De certa maneira o filme mais recente de Woody Allen, Dirigindo no Escuro (Hollywood Ending no título original em inglês, algo como "Final Hollywoodiano" ou "Final de Hollywood"), pode sugerir que um filme dirigido por um cego não tem como ser bom. Não importa que o roteiro tivesse sido elogiado, não importa que a produção fosse eficiente, que no set estivessem técnicos e atores bons (em tese) ou que o diretor já tivesse visão na montagem: se o realizador não enxerga o plano filmado, o filme não presta. Ponto, parágrafo.
Será?
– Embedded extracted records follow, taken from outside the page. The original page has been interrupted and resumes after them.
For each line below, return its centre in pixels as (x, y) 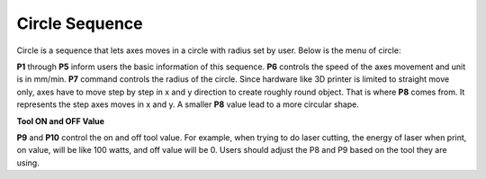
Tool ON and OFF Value (61, 121)
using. (28, 163)
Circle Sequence (80, 23)
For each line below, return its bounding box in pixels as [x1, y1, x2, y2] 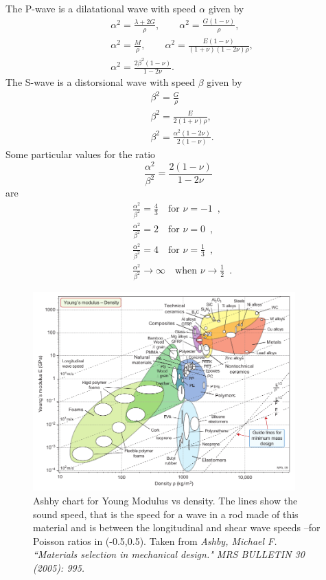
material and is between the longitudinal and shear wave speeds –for [33, 520, 321, 535]
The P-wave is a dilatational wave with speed [5, 1, 196, 15]
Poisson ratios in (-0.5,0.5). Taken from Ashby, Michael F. [33, 533, 277, 548]
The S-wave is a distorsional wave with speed [5, 75, 196, 89]
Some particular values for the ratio [5, 147, 156, 161]
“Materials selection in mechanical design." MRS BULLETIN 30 [33, 547, 305, 561]
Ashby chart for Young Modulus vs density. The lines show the [33, 493, 298, 508]
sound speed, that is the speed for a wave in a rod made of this [33, 506, 299, 521]
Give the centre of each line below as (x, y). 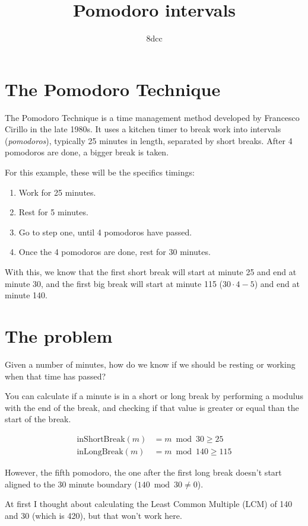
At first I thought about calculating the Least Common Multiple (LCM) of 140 (149, 504)
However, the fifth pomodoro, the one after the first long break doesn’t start (143, 472)
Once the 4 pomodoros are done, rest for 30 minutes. (115, 252)
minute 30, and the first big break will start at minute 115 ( (114, 283)
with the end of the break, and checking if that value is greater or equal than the (152, 407)
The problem (59, 335)
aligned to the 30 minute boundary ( (71, 484)
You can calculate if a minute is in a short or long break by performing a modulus (154, 396)
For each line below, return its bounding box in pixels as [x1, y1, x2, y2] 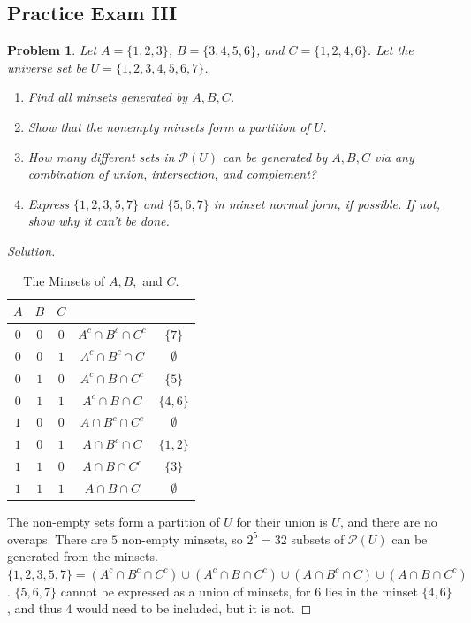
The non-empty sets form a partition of [7, 511, 220, 530]
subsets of [291, 529, 345, 548]
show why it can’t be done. [27, 212, 170, 230]
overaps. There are [7, 529, 108, 548]
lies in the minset [324, 581, 418, 600]
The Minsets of [23, 271, 105, 289]
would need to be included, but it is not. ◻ [76, 599, 312, 618]
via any [374, 147, 414, 165]
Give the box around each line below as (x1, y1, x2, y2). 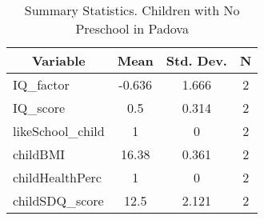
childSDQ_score (13, 191, 104, 210)
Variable (31, 51, 86, 70)
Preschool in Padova (75, 19, 189, 38)
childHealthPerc (13, 168, 102, 186)
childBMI (13, 145, 66, 163)
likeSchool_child (13, 122, 105, 140)
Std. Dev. (166, 51, 227, 70)
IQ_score (13, 98, 66, 117)
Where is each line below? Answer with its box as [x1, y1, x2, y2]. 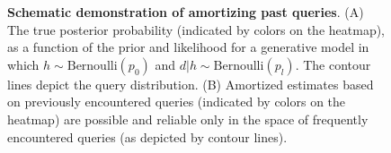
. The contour [295, 55, 371, 73]
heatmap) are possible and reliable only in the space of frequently [7, 109, 369, 128]
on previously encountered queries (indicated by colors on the [7, 92, 346, 111]
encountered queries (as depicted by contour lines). [7, 127, 288, 146]
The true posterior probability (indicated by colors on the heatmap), [7, 20, 385, 38]
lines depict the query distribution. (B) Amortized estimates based [7, 74, 374, 93]
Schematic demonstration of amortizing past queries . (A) [7, 3, 364, 21]
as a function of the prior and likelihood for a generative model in [7, 38, 369, 56]
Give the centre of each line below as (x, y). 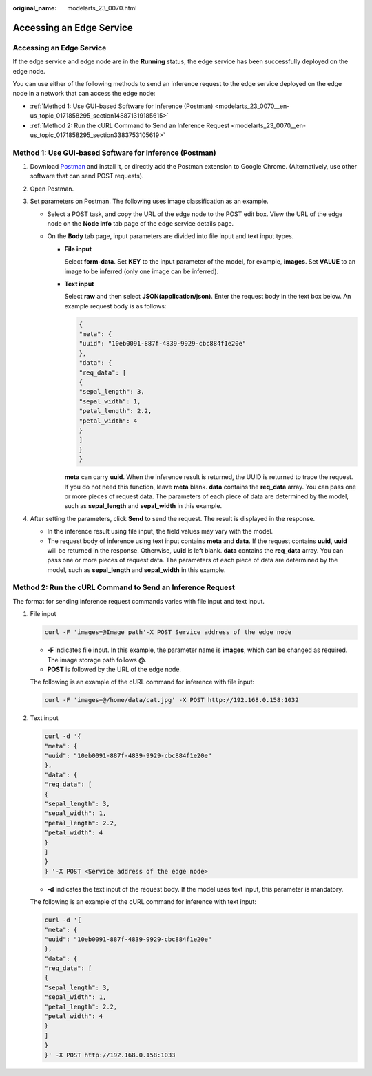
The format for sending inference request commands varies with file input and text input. (139, 601)
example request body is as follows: (115, 306)
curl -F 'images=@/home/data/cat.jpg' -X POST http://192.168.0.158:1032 (172, 700)
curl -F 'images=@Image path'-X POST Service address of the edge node (168, 632)
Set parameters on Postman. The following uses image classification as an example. (149, 201)
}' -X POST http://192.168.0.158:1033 (110, 1055)
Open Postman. (52, 189)
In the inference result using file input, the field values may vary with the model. (160, 531)
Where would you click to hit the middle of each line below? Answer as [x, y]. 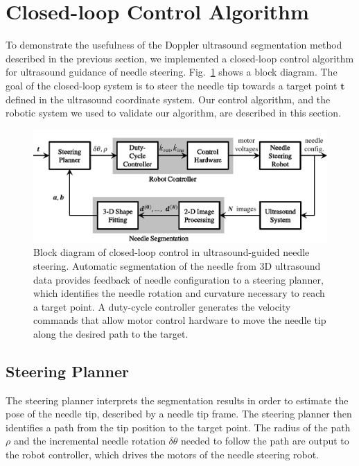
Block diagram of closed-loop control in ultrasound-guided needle [172, 252]
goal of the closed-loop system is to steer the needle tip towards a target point [172, 85]
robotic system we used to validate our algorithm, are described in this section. [174, 113]
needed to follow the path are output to [265, 441]
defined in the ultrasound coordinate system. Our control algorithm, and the [168, 99]
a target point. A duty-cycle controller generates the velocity [162, 306]
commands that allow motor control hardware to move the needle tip [180, 320]
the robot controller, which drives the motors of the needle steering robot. [163, 455]
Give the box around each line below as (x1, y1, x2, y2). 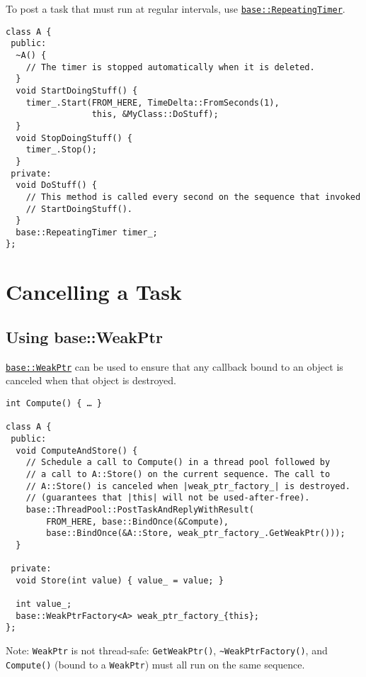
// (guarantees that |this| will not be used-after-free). (25, 493, 310, 503)
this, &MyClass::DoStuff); (91, 109, 219, 120)
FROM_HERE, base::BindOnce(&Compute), (46, 516, 229, 527)
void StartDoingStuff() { (16, 85, 138, 96)
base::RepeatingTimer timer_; (16, 227, 158, 237)
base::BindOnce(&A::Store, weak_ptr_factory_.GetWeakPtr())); (46, 528, 345, 539)
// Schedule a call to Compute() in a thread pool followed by (25, 457, 331, 468)
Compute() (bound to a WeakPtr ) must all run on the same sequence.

Do filme, pelo menos no filme, os franceses gostaram. Para alguns foi fácil interpretar – é puro pedantismo. Uma piada do realizador.
Será mesmo? E se o filme do cego tiver lá suas qualidades? Por bizarro que seja, nosso olhar sobre o cinema pode crescer se pudermos incluir o acaso como possibilidade. Talvez os franceses estivessem certos.
Não é bem isso que o filme exibe – os produtores, a crítica e o público americanos acham o filme péssimo, e o próprio realizador confessa que tem a mesma opinião, desde que examina o copião, antes da montagem.
Será que algum realizador no mundo teria a calma de suportar ver o material que filmou às cegas (sem querer) e enxergar qualidades? Val Waxman não suporta. Ele viveu aquela situação terrível: perdeu o controle de tudo. Perdendo a visão, perdeu a linha que tinha para lhe guiar. Ficou solto e cego, e perdemos nós também a certeza. Nós não vimos o filme. O realizador não gosta do resultado - e daí? Quem se importa com a opinião do realizador? O que vale é o filme!
Ainda que eu não fosse apostar um centavo em "The City That Never Sleeps" – a trama é ruim e os atores também não parecem ser muito bons. Mas aí está o ponto: Val Waxman e seus produtores consideram o resultado final ruim – mas, diante do que eles pretendiam filmar antes, eu não confiaria nas suas avaliações...
E se os franceses que quiseram enxergar qualidades no filme tivessem razão?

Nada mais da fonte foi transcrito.